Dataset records
· · · · · · ·
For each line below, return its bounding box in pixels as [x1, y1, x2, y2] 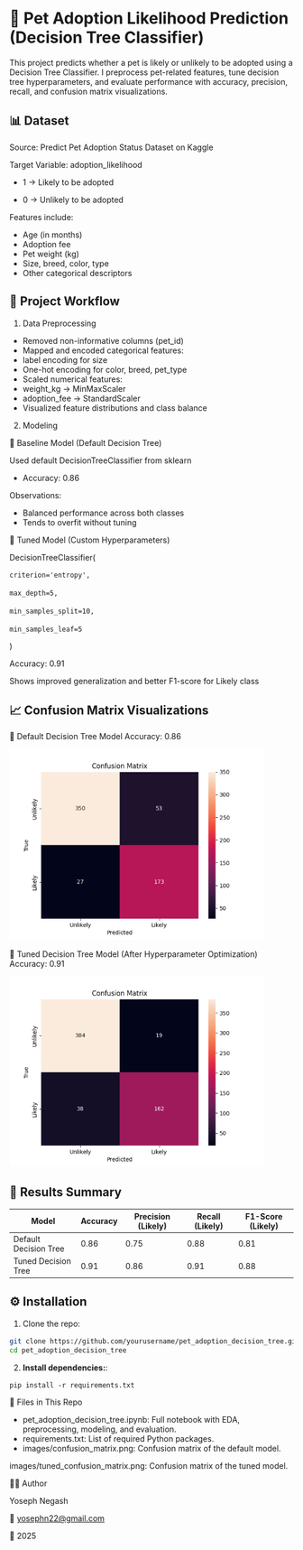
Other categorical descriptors [22, 267, 133, 278]
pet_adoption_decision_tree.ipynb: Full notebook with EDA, [22, 1415, 241, 1425]
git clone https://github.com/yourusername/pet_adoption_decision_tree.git [9, 1336, 300, 1346]
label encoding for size [22, 354, 108, 365]
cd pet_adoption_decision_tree [9, 1346, 127, 1355]
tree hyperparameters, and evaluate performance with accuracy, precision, [9, 76, 289, 87]
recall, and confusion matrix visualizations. [9, 86, 169, 97]
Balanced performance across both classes [22, 507, 185, 518]
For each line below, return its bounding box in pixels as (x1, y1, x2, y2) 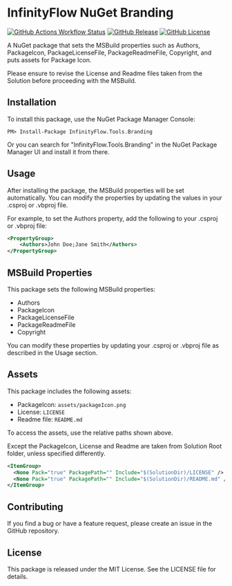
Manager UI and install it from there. (7, 147, 110, 156)
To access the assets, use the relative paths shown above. (7, 428, 173, 437)
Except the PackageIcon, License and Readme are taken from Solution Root (7, 442, 222, 450)
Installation (7, 97, 57, 108)
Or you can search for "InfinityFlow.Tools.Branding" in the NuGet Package (7, 140, 217, 149)
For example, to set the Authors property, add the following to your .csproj (7, 214, 218, 223)
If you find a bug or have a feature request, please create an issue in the (7, 520, 213, 528)
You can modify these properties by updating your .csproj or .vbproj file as (7, 341, 220, 350)
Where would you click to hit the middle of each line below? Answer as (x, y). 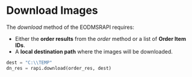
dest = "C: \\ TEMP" (29, 63)
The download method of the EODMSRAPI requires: (70, 27)
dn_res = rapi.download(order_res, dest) (59, 68)
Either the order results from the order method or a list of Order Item (101, 38)
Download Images (52, 11)
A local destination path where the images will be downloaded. (94, 51)
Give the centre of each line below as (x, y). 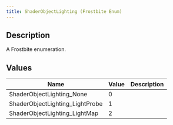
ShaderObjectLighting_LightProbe (56, 104)
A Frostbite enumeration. (36, 49)
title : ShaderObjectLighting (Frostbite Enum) (64, 11)
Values (19, 68)
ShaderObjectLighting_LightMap (54, 113)
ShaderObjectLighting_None (48, 94)
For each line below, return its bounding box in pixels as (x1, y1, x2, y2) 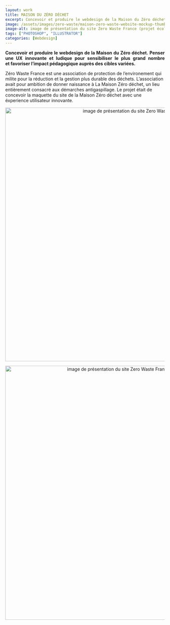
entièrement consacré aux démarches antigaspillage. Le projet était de (5, 86, 153, 92)
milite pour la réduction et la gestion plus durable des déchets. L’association (5, 76, 163, 82)
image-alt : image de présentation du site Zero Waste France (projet (5, 26, 155, 32)
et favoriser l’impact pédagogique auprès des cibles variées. (5, 60, 136, 67)
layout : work (5, 7, 33, 13)
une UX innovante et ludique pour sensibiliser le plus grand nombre (5, 55, 165, 61)
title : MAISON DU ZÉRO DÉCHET (5, 12, 69, 17)
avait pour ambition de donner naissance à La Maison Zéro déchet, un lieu (5, 81, 160, 87)
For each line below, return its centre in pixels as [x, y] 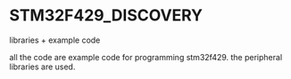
· · · · · · ·
What to work on: Reproduce exactly the entries from their first line through the line containing "Either the order", including both, and omit any pictures.

Task answer:
For each line below, return its bounding box in pixels as [x1, y1, x2, y2] 
Other categorical descriptors [22, 267, 133, 278]
pet_adoption_decision_tree.ipynb: Full notebook with EDA, [22, 1415, 241, 1425]
git clone https://github.com/yourusername/pet_adoption_decision_tree.git [9, 1336, 300, 1346]
label encoding for size [22, 354, 108, 365]
cd pet_adoption_decision_tree [9, 1346, 127, 1355]
tree hyperparameters, and evaluate performance with accuracy, precision, [9, 76, 289, 87]
recall, and confusion matrix visualizations. [9, 86, 169, 97]
Balanced performance across both classes [22, 507, 185, 518]
For each line below, return its bounding box in pixels as (x1, y1, x2, y2) 
Manager UI and install it from there. (7, 147, 110, 156)
To access the assets, use the relative paths shown above. (7, 428, 173, 437)
Except the PackageIcon, License and Readme are taken from Solution Root (7, 442, 222, 450)
Installation (7, 97, 57, 108)
Or you can search for "InfinityFlow.Tools.Branding" in the NuGet Package (7, 140, 217, 149)
For example, to set the Authors property, add the following to your .csproj (7, 214, 218, 223)
If you find a bug or have a feature request, please create an issue in the (7, 520, 213, 528)
You can modify these properties by updating your .csproj or .vbproj file as (7, 341, 220, 350)
Where would you click to hit the middle of each line below? Answer as (x, y). 
dest = "C: \\ TEMP" (29, 63)
The download method of the EODMSRAPI requires: (70, 27)
dn_res = rapi.download(order_res, dest) (59, 68)
Either the order results from the order method or a list of Order Item (101, 38)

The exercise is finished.